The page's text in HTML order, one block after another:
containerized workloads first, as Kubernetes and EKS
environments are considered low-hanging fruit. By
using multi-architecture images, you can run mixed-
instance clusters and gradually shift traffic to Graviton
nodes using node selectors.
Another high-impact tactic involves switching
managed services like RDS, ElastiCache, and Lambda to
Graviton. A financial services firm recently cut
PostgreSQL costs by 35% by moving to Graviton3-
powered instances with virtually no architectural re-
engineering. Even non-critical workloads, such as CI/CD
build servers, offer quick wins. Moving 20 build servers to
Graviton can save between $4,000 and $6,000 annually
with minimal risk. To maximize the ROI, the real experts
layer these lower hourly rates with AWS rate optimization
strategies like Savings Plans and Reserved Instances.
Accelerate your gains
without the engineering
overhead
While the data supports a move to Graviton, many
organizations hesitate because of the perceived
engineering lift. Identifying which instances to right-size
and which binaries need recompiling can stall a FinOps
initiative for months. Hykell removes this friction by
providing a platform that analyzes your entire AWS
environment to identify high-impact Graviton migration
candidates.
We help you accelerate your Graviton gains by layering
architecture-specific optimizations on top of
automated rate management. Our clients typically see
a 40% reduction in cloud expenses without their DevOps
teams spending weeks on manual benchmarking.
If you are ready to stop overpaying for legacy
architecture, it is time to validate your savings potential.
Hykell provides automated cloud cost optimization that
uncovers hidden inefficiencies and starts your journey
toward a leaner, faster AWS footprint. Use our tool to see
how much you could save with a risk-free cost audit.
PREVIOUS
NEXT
========
Aim of the task:
After locating the line that contains "powered instances with", print that line and every one after it through the last line of the listing, exactly.

Written response:
powered instances with virtually no architectural re-
engineering. Even non-critical workloads, such as CI/CD
build servers, offer quick wins. Moving 20 build servers to
Graviton can save between $4,000 and $6,000 annually
with minimal risk. To maximize the ROI, the real experts
layer these lower hourly rates with AWS rate optimization
strategies like Savings Plans and Reserved Instances.
Accelerate your gains
without the engineering
overhead
While the data supports a move to Graviton, many
organizations hesitate because of the perceived
engineering lift. Identifying which instances to right-size
and which binaries need recompiling can stall a FinOps
initiative for months. Hykell removes this friction by
providing a platform that analyzes your entire AWS
environment to identify high-impact Graviton migration
candidates.
We help you accelerate your Graviton gains by layering
architecture-specific optimizations on top of
automated rate management. Our clients typically see
a 40% reduction in cloud expenses without their DevOps
teams spending weeks on manual benchmarking.
If you are ready to stop overpaying for legacy
architecture, it is time to validate your savings potential.
Hykell provides automated cloud cost optimization that
uncovers hidden inefficiencies and starts your journey
toward a leaner, faster AWS footprint. Use our tool to see
how much you could save with a risk-free cost audit.
PREVIOUS
NEXT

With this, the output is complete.